他故意不去想那盏温水,沉下脸和那人僵持着。
不过片刻,他就意识到,他这种性烈如火的人,跟一个天生木头桩子似的人玩对峙这套,注定是要败北的。
他忿忿地放开他的手腕,坐起身,端起温水一饮而尽。
待他喝完放下杯盏,那人取出绢帕,轻轻拭去他唇边水渍。
路西法就着绢帕握住他的手,恨恨地拿他的指节磨牙。
那人像是对痛觉不敏感,许久之后才冷淡道:“松口。”
路西法当真松了口。
下一刻,他循着他的手臂倾身趴上他肩头,阖着眼,不满道:“你快说呀,你怕不怕我?”
那人又是一默。
按理说,沉默既可以是不承认,也可以是不否认。
但路西法就是莫名从他的沉默里得到了否定的答案。
“该说你胆大呢,还是说你无知?”路西法冷笑。
似是见他怎么都不满意,那人终于干巴巴地开口:“我好怕。
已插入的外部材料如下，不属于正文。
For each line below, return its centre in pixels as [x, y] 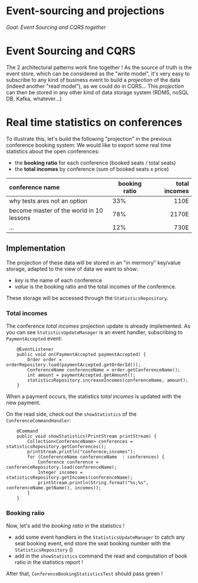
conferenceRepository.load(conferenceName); [62, 467]
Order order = [44, 360]
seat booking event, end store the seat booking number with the [93, 544]
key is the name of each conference [58, 280]
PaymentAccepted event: [34, 338]
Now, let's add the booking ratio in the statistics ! [65, 526]
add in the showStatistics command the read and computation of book [101, 556]
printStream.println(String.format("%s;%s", [93, 482]
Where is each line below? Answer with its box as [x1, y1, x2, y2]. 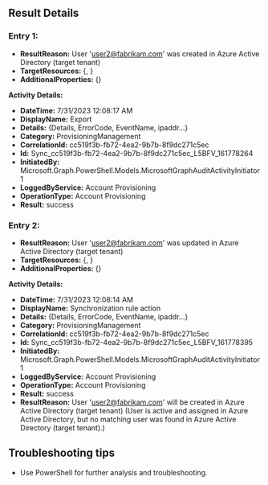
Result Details [8, 6, 79, 20]
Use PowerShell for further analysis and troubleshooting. [19, 467, 208, 477]
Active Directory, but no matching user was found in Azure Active [19, 414, 237, 424]
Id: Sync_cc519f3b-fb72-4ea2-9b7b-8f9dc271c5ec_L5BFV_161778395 [19, 337, 254, 347]
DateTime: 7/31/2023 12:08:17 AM [19, 105, 133, 115]
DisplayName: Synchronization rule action [19, 303, 161, 313]
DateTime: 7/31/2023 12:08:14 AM [19, 294, 134, 304]
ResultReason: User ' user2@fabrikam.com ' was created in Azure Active [19, 48, 260, 59]
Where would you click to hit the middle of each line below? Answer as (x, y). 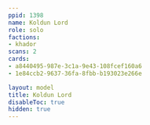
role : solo (26, 30)
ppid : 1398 (26, 15)
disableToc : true (37, 102)
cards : (19, 59)
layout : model (31, 87)
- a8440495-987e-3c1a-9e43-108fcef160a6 (75, 66)
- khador (22, 45)
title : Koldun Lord (40, 95)
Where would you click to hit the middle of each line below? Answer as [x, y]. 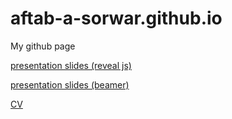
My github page [43, 46]
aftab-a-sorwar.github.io [116, 18]
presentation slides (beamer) [70, 84]
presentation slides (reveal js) [71, 65]
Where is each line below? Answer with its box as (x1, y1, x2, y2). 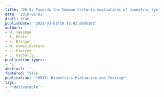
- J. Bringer (5, 39, 32, 44)
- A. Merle (5, 35, 27, 40)
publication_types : (5, 57, 45, 62)
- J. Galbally (5, 52, 34, 58)
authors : (5, 25, 23, 30)
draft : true (5, 16, 29, 21)
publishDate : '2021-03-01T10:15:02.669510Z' (5, 21, 97, 26)
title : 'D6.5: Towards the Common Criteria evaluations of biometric (5, 7, 150, 12)
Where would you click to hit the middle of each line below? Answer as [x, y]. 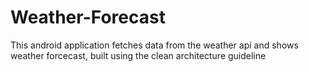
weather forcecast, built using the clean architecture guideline [138, 55]
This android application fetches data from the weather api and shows [154, 45]
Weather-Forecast [88, 17]
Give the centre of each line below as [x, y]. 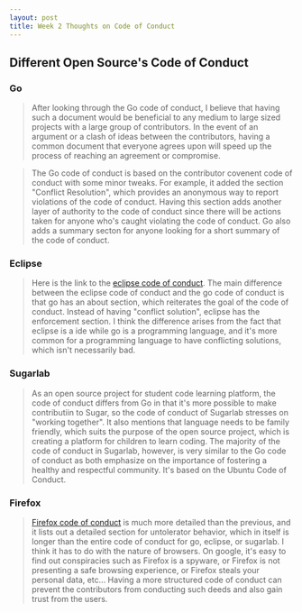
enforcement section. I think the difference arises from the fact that [156, 322]
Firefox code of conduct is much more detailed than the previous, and [161, 523]
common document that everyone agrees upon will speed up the [151, 146]
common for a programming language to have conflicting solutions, [156, 341]
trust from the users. [69, 599]
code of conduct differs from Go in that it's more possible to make [154, 403]
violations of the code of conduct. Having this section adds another [156, 202]
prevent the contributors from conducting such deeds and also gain [157, 589]
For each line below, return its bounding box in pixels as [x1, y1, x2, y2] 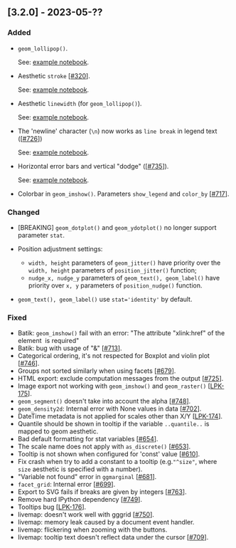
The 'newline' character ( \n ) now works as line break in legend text [17, 127, 218, 135]
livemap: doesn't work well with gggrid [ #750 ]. [17, 510, 155, 519]
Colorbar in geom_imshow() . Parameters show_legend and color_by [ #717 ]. [17, 189, 230, 198]
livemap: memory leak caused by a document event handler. [17, 518, 195, 527]
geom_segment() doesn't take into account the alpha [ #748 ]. [17, 397, 191, 406]
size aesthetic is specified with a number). [17, 465, 143, 473]
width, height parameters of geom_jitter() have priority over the [28, 258, 221, 267]
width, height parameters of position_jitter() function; [28, 265, 197, 274]
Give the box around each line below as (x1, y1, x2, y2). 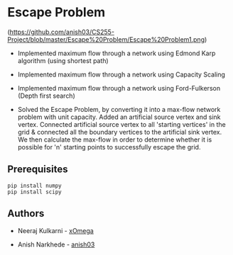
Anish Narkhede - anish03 (17, 240, 95, 249)
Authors (7, 208, 45, 220)
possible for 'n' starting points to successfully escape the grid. (17, 142, 201, 151)
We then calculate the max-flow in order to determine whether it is (17, 135, 212, 144)
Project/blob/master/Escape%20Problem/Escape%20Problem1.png (7, 35, 205, 43)
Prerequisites (7, 164, 68, 176)
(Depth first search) (17, 91, 76, 100)
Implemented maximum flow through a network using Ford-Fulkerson (17, 84, 221, 92)
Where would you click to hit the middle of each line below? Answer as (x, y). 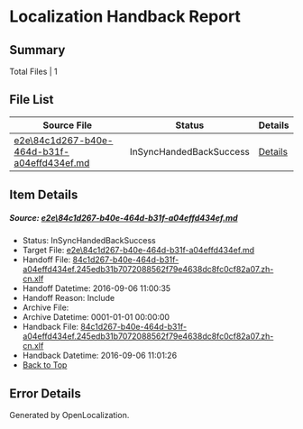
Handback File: (50, 327)
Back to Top (45, 365)
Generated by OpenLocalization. (69, 415)
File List (32, 100)
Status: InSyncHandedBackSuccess (89, 241)
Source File (68, 125)
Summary (37, 50)
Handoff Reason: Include (69, 298)
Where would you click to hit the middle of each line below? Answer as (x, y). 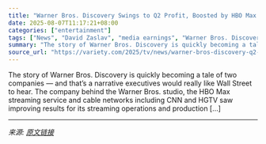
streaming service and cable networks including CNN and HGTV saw (121, 100)
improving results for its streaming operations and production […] (115, 108)
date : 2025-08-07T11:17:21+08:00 (63, 23)
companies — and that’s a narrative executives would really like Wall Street (130, 83)
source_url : (28, 52)
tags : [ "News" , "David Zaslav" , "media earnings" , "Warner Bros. (118, 38)
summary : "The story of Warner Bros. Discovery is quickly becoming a (127, 45)
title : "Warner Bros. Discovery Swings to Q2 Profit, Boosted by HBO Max (133, 15)
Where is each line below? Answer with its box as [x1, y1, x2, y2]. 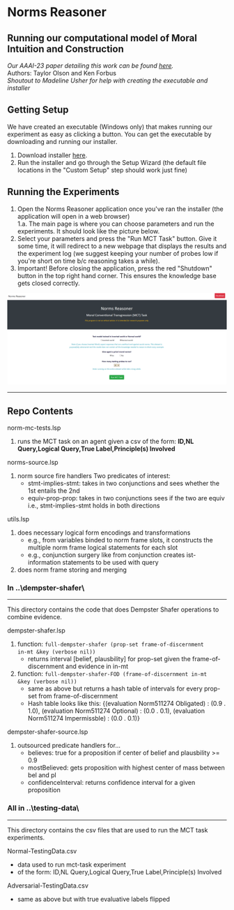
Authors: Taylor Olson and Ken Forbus [7, 69, 117, 77]
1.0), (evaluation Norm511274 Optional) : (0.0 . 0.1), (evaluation [27, 707, 205, 715]
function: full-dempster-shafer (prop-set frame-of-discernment [17, 640, 204, 649]
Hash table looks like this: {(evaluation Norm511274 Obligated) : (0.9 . [27, 700, 226, 708]
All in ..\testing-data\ [7, 803, 79, 813]
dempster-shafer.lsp [7, 626, 65, 635]
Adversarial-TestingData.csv [7, 881, 89, 890]
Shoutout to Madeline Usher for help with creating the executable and [7, 76, 208, 85]
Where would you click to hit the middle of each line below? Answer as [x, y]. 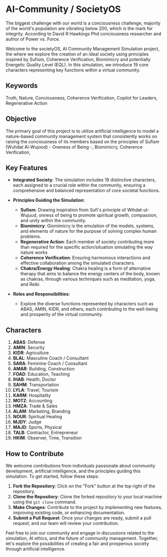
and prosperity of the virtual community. [62, 314]
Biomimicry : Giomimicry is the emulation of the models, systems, [87, 226]
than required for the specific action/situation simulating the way [86, 247]
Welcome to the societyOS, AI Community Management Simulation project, [83, 49]
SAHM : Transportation [36, 385]
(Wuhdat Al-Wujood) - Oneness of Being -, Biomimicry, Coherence [74, 147]
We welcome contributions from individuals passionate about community [81, 466]
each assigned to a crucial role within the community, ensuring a [79, 185]
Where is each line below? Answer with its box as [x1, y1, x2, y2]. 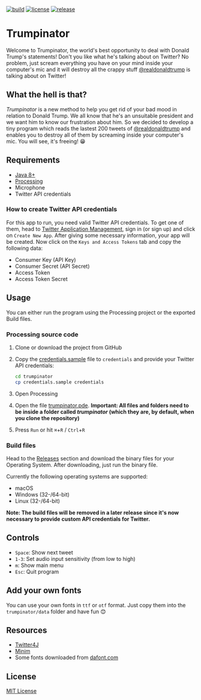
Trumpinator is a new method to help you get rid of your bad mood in [6, 105, 177, 113]
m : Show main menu [14, 562, 64, 569]
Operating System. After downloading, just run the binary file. [6, 461, 158, 469]
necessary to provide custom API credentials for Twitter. [6, 515, 151, 523]
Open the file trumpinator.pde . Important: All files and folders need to [14, 401, 189, 409]
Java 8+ [14, 171, 35, 178]
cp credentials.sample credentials [14, 379, 104, 385]
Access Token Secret [14, 275, 68, 282]
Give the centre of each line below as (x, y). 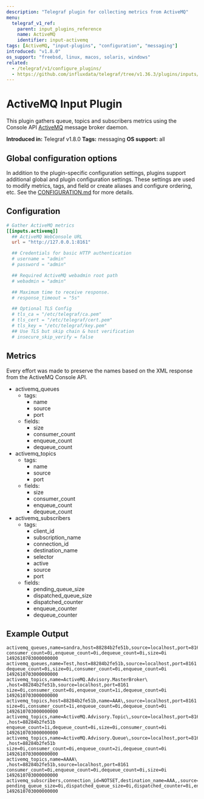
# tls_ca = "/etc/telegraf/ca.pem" (57, 314)
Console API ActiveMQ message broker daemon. (67, 128)
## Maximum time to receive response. (61, 292)
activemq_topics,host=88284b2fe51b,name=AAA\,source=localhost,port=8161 (102, 701)
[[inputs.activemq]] (32, 231)
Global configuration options (62, 158)
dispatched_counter (58, 602)
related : (17, 63)
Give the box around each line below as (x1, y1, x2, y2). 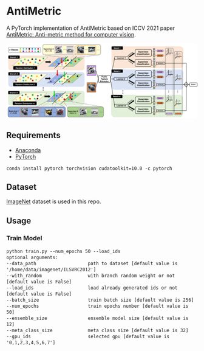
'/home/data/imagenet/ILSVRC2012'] (6, 266, 97, 273)
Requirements (6, 130, 61, 141)
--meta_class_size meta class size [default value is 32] (6, 327, 189, 334)
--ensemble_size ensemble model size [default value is (6, 315, 189, 322)
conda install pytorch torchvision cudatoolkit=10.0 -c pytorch (6, 165, 172, 172)
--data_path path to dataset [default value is (6, 260, 178, 267)
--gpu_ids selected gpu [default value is (6, 333, 170, 340)
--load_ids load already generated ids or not (6, 285, 178, 291)
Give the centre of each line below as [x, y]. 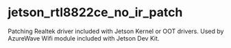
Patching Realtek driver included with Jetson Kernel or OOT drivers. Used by [116, 31]
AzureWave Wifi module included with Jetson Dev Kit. [84, 38]
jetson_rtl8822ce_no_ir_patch [95, 13]

”
非常的口不对心。
他此言刚出,天边霎时起了一声霹雳雷响。
“看,说谎就是这个下场。”路西法伸手紧紧箍住他,得意地将下巴压在他肩上。
那人叹了口气。
动静极轻,但路西法离他太近,所以听得分明。
“你会后悔吗?”他兀地问。
路西法想了会儿,才意识到他是在问之前他所说的那些话。
“悔?我还没做过什么会后悔的事。”路西法弯起唇角,笑容轻蔑,“若有悔,那也是悔我落刀太迟,心慈手软,没有斩草除根,没有让他们生生世世——万劫不复。”
那人便没再说什么。
“该上药了。”
路西法仰起脸,任由他往自己眼皮上涂抹冰凉的药膏。
那药膏无色无味,唯与他一样冰凉,除此之外没有任何特征。
但很有用。
路西法能感觉到自己的眼伤一日比一日痊愈。
离他复明之日应当不久了。
他根据上药的次数也推断出,现在距离他眼伤复发的魔王酒宴之日,已经过去一段时间了。
若他眼伤复发不是巧合,那背后之人也该在地狱闹出很大一番动静了。
他不急着回地狱,也是想放任他们把水搅混,让所有不安分的恶魔都冒出头,他好一网打尽。
待时机一到,他就得以完好强硬之姿回去收拾残局。
但……
他想,不要痊愈得那么快也好。
*
那人除了作画以外,偶尔也会雕刻。
石像木雕,他都擅长。
路西法不满他专心致志摆弄那些木材石料,便总是故意在他拿着刻刀时蹭过去,装作无知无觉地探手去抓他正在雕刻之物,逼得他不得不停手放下东西。
次次都能得逞。
他只会攥住路西法的手,一遍又一遍警告他不要胡闹。
虽然并无用处。
路西法靠在他肩上,忽地质问:“为什么不雕个我?”
“难刻。”
“再难也要刻。”路西法不满,他又抓着那人的手往自己脸上贴,“快摸,摸完了就刻。”
“需要很久。”他声音平稳冷淡,听不出情绪,“你等不到那时候。”
“我是撒旦,我拥有无限的寿命和时间。”路西法不服,反驳道。
“你的眼睛已经可以看见光晕,明日,大概就会复明。”他说到这里,便不再继续下去。
但他们都明白言下之意。
他复明之日,就是离别之时。
路西法一怔。
他握住那人手腕的手指用力了几分,脱口而出:“你跟我回地狱吧。”
那人似是未曾料到他会这样说出口,亦是一顿。
路西法说出来之后便觉得不妥。
对方既是来自天国,冒天下之大不韪救下他已是违背了固有的信仰理念,如何能要求他更进一步堕天呢?
他知道自己操之过急。
但没有时间了。
不过让路西法意外的是,他好像,真的在思考行不行?
路西法兀地心悬了起来。
片刻后,他摇摇头,道:“不行。”
意料之中。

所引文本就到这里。